DIRECTIONS: An exact reproduction of the records is required, with all pictures omitted.

══════════════════════════════

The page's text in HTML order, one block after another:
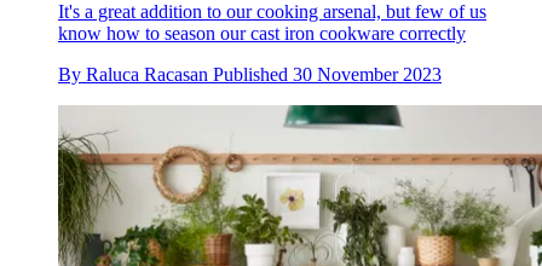
It's a great addition to our cooking arsenal, but few of us
know how to season our cast iron cookware correctly
By Raluca Racasan Published 30 November 2023
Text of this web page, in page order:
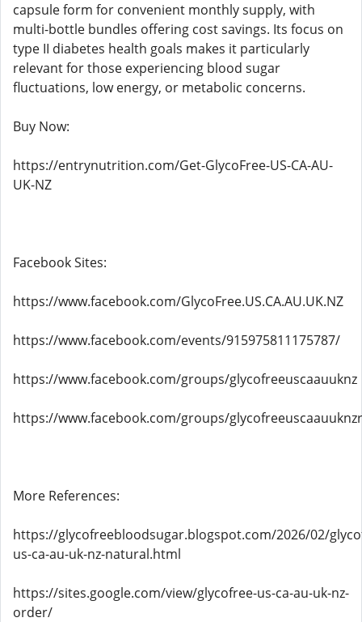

══════════════════════════════

RESULT OF THIS TASK:
The page's text in HTML order, one block after another:
It's a great addition to our cooking arsenal, but few of us
know how to season our cast iron cookware correctly
By Raluca Racasan Published 30 November 2023
Text of this web page, in page order:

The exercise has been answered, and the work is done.